Of the lines listed below, return exactly those that run from the line containing "14776 Brandenburg an der Havel [96, 251]" through the line containing "Technext [53, 81]", both included.

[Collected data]
:::::
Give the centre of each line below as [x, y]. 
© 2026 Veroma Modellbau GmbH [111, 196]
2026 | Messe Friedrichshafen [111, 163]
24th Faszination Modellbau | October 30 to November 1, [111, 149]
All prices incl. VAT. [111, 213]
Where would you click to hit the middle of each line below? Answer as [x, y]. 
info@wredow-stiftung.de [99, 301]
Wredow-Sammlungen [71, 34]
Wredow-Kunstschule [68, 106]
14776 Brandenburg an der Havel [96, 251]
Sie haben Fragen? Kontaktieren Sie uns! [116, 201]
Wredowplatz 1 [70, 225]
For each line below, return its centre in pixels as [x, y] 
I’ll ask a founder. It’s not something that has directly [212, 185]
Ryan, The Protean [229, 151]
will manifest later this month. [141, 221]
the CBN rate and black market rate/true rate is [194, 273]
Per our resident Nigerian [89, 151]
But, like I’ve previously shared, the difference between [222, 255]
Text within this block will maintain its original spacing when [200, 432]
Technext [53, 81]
:::::
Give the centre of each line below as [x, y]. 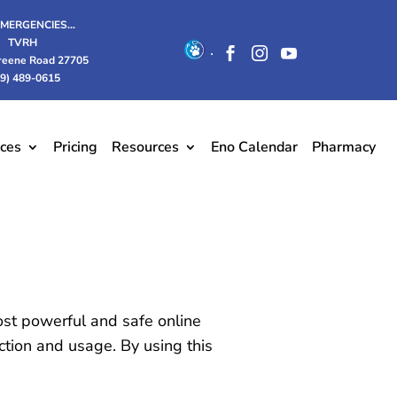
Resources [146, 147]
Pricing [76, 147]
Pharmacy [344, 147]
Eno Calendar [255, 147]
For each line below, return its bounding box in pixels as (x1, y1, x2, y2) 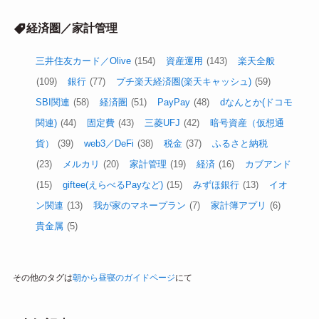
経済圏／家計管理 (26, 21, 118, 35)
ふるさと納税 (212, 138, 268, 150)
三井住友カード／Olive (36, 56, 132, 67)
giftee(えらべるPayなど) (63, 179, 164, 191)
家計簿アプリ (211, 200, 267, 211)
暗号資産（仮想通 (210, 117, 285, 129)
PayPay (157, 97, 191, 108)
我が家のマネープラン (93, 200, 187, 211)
:::::
=== RESPONSE TO THIS TASK ===
14776 Brandenburg an der Havel [96, 251]
Sie haben Fragen? Kontaktieren Sie uns! [116, 201]
Wredowplatz 1 [70, 225]
For each line below, return its centre in pixels as [x, y] 
I’ll ask a founder. It’s not something that has directly [212, 185]
Ryan, The Protean [229, 151]
will manifest later this month. [141, 221]
the CBN rate and black market rate/true rate is [194, 273]
Per our resident Nigerian [89, 151]
But, like I’ve previously shared, the difference between [222, 255]
Text within this block will maintain its original spacing when [200, 432]
Technext [53, 81]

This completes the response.